Research group Epigenetics
The research group epigenetics focuses on the mechanisms that regulate human genome behaviour. These mechanisms are primarily responsible for generating cell-type specific gene expression profiles, which give rise to the large variety of cellular identities with diverse functionalities in the human body. Changes in epigenetic regulation are often at the core of pathological processes that lead to cellular dysfunctionality and result in organ malfunction and disease.
Crosstalk of proviral DNA with the human genome in chronic infection with human immunodeficiency virus (HIV)

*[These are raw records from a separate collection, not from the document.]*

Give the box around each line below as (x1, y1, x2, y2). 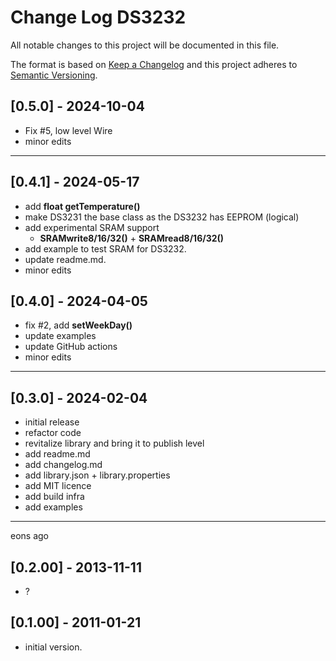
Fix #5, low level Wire (24, 124, 113, 136)
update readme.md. (24, 253, 107, 265)
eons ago (10, 530, 49, 542)
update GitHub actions (24, 341, 118, 353)
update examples (24, 330, 97, 342)
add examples (24, 501, 83, 513)
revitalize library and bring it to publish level (24, 437, 205, 450)
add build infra (24, 491, 85, 503)
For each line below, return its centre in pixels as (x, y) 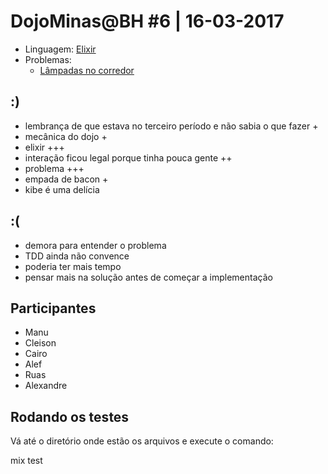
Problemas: (48, 59)
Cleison (40, 343)
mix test (26, 461)
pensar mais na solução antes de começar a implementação (148, 277)
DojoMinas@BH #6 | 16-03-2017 (147, 21)
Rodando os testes (70, 416)
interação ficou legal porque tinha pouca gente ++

A variety of human pathogenic viruses can enter a state of viral latency upon infection. This dormant state is thought to enable evasion from immune surveillance, permits long term persistence of the viral genome within the host cell and establishment of a chronic infection.
HIV replicates through integration of proviral DNA into the genome of infected cells. This viral life cycle has several intriguing features. Integrated proviral sequences can be transcriptionally repressed, resulting in a latently infected reservoir that is hampering current efforts to eradicate HIV once infection has occurred. Furthermore, chronically HIV-infected patients accumulate a large number of defective proviral sequences within the genomes of HIV target cells. Very little is known to date about the impact of these sequences on host cell biology.
The research project focuses on the mechanisms that govern choice of HIV integration site as well as HIV latency establishment and maintenance. Particular emphasis is put on epigenetic regulatory mechanisms. Generally we would like to understand how HIV proviral DNA integration impacts on host cell physiology.
In order to approach these questions, we employ a range of molecular biology techniques, focusing in particular on the analysis of local and genome-wide epigenetic and translational changes. We make use of site-specific targeting technologies (e.g. genome editing) in order to generate suitable cellular model systems.
Overall, we expect that our studies will promote our understanding of the biology of HIV infection and in particular of the impact of chronic infection on human host physiology. Eventually this understanding will be essential to optimize therapeutic strategies.